TO DO
Exactly how many lines in the data below contain the string "your"? Give that number and nothing else.

[Collected data]
-*-*-

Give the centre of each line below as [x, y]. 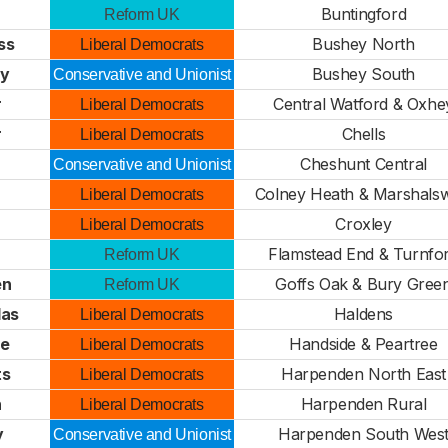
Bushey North [363, 44]
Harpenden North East [363, 374]
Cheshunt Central [363, 164]
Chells [363, 134]
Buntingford [363, 14]
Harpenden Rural [363, 404]
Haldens [363, 314]
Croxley [363, 224]
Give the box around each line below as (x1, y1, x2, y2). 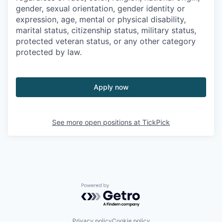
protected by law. (16, 47, 82, 57)
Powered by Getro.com (81, 182, 168, 193)
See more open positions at (52, 117, 142, 126)
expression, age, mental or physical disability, (16, 14, 186, 24)
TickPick (142, 117, 170, 126)
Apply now (93, 82, 129, 91)
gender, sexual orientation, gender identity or (16, 3, 185, 13)
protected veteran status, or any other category (16, 36, 196, 46)
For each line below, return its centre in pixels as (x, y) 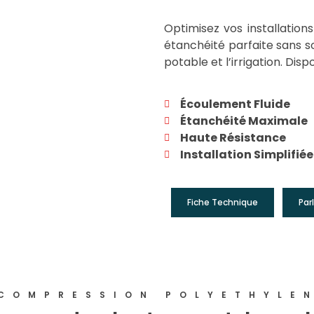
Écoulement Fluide (235, 104)
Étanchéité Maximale (244, 121)
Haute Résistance (233, 137)
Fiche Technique (223, 202)
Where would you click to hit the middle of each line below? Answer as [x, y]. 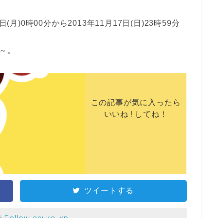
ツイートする [109, 190]
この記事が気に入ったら [136, 102]
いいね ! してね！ [136, 114]
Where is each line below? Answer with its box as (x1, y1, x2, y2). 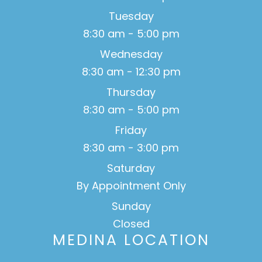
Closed (112, 216, 150, 231)
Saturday (107, 160, 155, 175)
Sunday (111, 198, 151, 213)
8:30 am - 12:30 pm (81, 64, 181, 79)
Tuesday (108, 8, 154, 23)
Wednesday (99, 46, 163, 61)
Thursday (106, 84, 156, 99)
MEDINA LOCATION (52, 229, 210, 250)
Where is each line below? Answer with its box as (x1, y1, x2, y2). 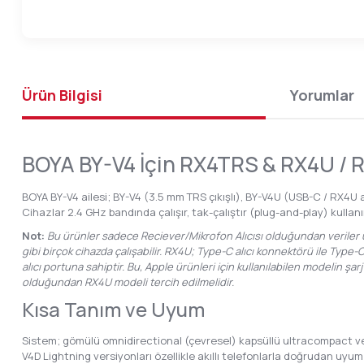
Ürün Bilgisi (22, 84, 102, 105)
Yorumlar (290, 84, 354, 105)
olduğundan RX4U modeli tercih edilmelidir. (22, 275, 234, 289)
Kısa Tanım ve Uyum (22, 296, 205, 323)
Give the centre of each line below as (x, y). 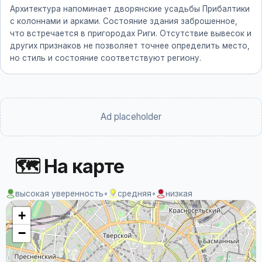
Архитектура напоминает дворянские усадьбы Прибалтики (130, 9)
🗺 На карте (70, 166)
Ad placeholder (131, 117)
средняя (135, 194)
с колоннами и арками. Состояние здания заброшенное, (124, 21)
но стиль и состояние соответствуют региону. (106, 58)
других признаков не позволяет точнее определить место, (130, 46)
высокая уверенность (59, 194)
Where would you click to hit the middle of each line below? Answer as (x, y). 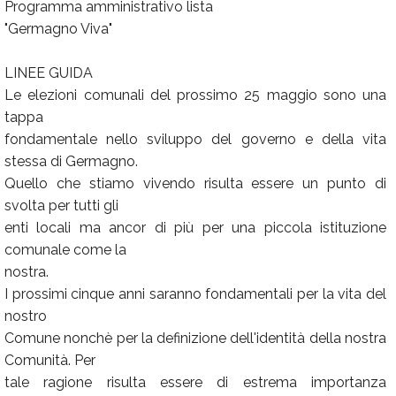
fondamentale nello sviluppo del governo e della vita (195, 139)
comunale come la (65, 250)
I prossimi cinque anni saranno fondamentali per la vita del (195, 294)
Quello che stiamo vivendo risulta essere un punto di (195, 183)
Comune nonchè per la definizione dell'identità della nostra (195, 338)
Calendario (55, 25)
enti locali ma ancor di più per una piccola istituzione (195, 228)
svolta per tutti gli (61, 206)
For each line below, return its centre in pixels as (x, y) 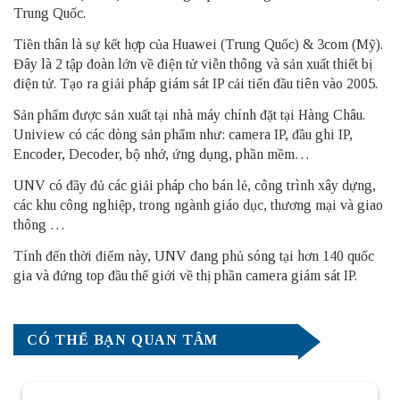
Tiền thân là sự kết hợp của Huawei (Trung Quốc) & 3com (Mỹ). (198, 44)
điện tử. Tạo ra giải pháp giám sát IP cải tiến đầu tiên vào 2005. (196, 83)
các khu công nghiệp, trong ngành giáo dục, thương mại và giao (198, 204)
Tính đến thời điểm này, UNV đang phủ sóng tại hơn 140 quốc (194, 255)
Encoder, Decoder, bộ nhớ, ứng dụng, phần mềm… (162, 154)
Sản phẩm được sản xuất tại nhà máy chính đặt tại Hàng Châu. (189, 114)
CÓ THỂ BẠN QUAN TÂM (123, 339)
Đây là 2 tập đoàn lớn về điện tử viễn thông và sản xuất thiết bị (193, 63)
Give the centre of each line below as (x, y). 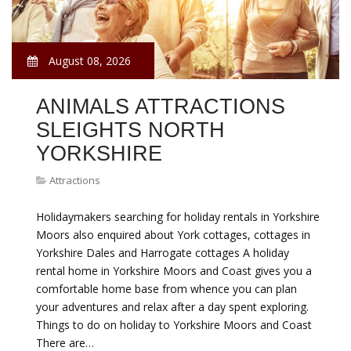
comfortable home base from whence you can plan (166, 289)
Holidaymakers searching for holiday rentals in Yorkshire (178, 217)
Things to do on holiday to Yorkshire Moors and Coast (174, 325)
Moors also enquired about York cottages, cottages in (173, 235)
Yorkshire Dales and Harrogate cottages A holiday (163, 253)
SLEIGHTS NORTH (130, 130)
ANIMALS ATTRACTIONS (161, 107)
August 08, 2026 (88, 61)
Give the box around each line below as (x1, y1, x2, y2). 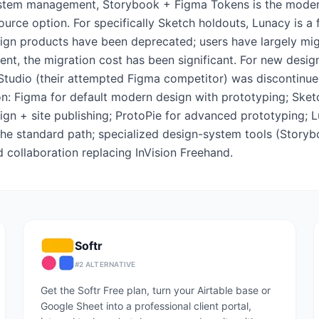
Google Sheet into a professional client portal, (41, 300, 251, 312)
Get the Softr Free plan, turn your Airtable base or (41, 284, 271, 296)
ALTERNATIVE (83, 260, 136, 268)
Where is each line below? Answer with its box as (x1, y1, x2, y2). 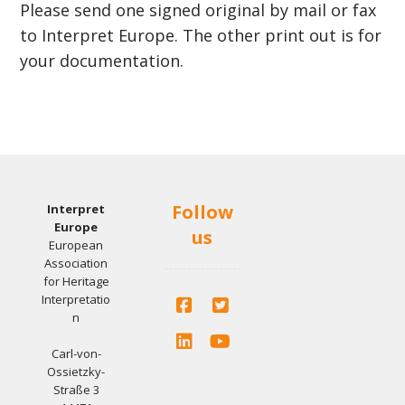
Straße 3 (52, 381, 99, 398)
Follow (171, 199, 233, 224)
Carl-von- (51, 344, 101, 362)
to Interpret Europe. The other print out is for (20, 24, 382, 46)
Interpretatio (42, 290, 111, 307)
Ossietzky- (47, 363, 106, 380)
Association (44, 254, 108, 271)
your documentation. (20, 49, 184, 71)
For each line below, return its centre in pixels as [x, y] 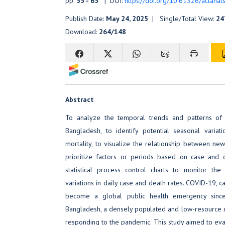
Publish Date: [86, 19]
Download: [82, 32]
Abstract [80, 99]
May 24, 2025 [127, 19]
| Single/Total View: [182, 19]
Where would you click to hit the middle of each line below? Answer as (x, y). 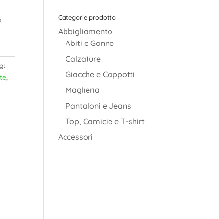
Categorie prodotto (87, 17)
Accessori (76, 137)
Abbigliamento (86, 32)
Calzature (83, 59)
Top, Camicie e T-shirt (105, 121)
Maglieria (83, 90)
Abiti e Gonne (90, 43)
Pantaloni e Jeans (99, 106)
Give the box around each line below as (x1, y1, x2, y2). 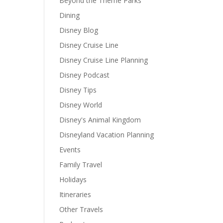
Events (59, 145, 81, 155)
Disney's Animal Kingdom (59, 115, 141, 125)
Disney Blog (59, 25, 99, 35)
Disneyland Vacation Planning (59, 130, 154, 140)
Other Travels (59, 205, 104, 215)
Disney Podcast (59, 70, 110, 80)
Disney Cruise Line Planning (59, 55, 148, 65)
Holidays (59, 175, 87, 185)
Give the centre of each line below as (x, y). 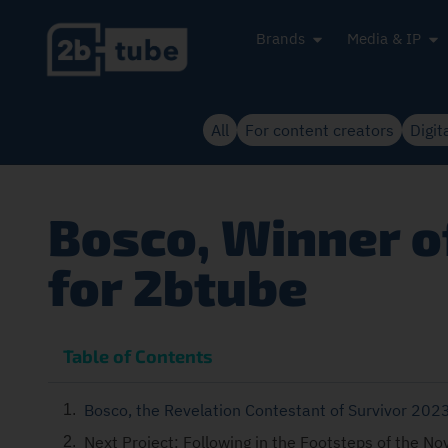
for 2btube (178, 286)
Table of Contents (138, 356)
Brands (281, 39)
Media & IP (384, 39)
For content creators (319, 129)
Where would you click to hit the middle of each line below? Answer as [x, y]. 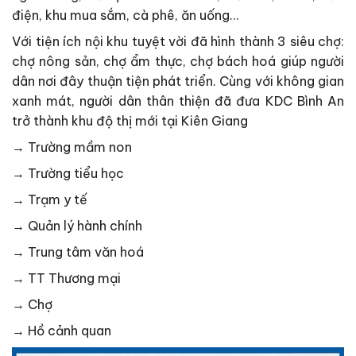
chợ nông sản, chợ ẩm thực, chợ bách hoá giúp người [178, 62]
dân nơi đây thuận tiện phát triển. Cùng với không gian [178, 81]
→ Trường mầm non [72, 147]
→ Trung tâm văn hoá [78, 252]
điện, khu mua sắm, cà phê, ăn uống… [125, 15]
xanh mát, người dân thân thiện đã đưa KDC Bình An [178, 101]
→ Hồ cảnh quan [62, 331]
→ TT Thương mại [66, 279]
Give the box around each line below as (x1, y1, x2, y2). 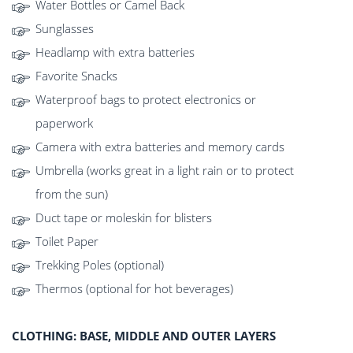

-*-*-

RESPONSE TO THIS EXERCISE
2